My mom never paid too much attention to me so she bought me everything I wanted instead. I started to date by 13 years old and I am now married to my wonderful wife. We are both 29 years now. But my mother once I started dating struggled and tried to give me the attention I never got from her. But this time I refused and my wife was the one that cared about me even when we were both children. My wife is with any doubt the most important person in my life, but people criticize me. Please, tell me, am I wrong by choosing my wife?
- Barb OuthereLv 73 weeks ago
DO you realise you don't have to choose one or the other? That you can have both these people in your life - both your Wife and your Mother? Your Wife should be your priority, that's a given, but since your Mum IS making an effort why not try and see where that takes you two?
- No MercyLv 74 weeks ago
why do u need to choose between your mother and your wife? u may love your wife and still continue loving your mother. just call her from time to time and come visit her eventually. it is not that much to ask
- 4 weeks ago
Was your mom a single mother? was she busy working all day long? if so, I don't think you should judge your mother but instead you should show some appreciation for her... I admire single mothers because I imagine how tough it must be to be in their shoes... I know they could have "chosen" to abort their kids but instead they did the right thing and welcomed their kids into this world and took care of them..It looks like your mom worked very hard if she was able to buy you whatever you wanted. Please show appreciation for your mother... love her.
- KellyLv 74 weeks ago
Who is telling you that you have to choose? If it's your wife or mom then you have a bigger problem. If it's other people then well, they don't matter.
If it's mom/wife I'm saying you have a bigger problem because someone who loves you as a spouse or parent should wouldn't put you in a position like that where you had to choose between them. That is a problem between them and something they need to work out but in all likelihood if that is the case, then you are in the middle.

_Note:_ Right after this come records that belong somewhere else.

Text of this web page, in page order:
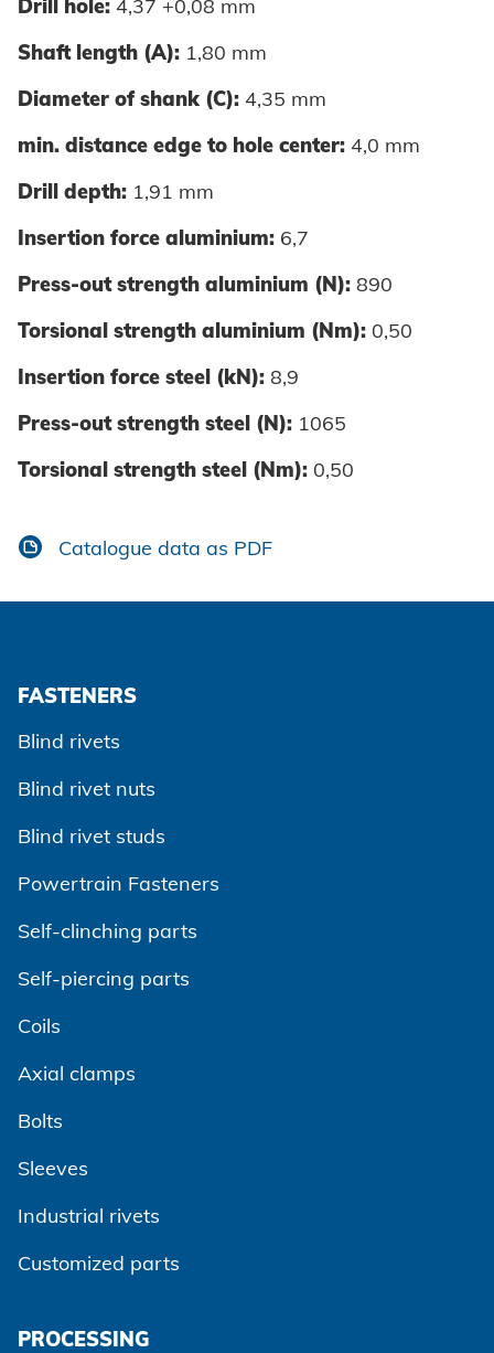
Drill hole: 4,37 +0,08 mm
Shaft length (A): 1,80 mm
Diameter of shank (C): 4,35 mm
min. distance edge to hole center: 4,0 mm
Drill depth: 1,91 mm
Insertion force aluminium: 6,7
Press-out strength aluminium (N): 890
Torsional strength aluminium (Nm): 0,50
Insertion force steel (kN): 8,9
Press-out strength steel (N): 1065
Torsional strength steel (Nm): 0,50
Catalogue data as PDF
FASTENERS
Blind rivets
Blind rivet nuts
Blind rivet studs
Powertrain Fasteners
Self-clinching parts
Self-piercing parts
Coils
Axial clamps
Bolts
Sleeves
Industrial rivets
Customized parts
PROCESSING

I've been married for 17 years next month and I've never told my husband it was me or his mom. His mom though wasn't really a big fan of me in the beginning, I was divorced and had 2 small kids. My husband was never married and had no kids, that was her issue with me and they are very well off and well I wasn't. It wasn't him that had to convince her I was the right person or good enough for him... it was me who needed to and over time I did. I get along great with my MIL (and his whole family). He also gets along well with my family. I still am around my ex and his family too and my husband gets along with them too.
In the end, there isn't a person alive I'd pick over my husband.... not even the kids but then again he'd never put me in a position I needed to.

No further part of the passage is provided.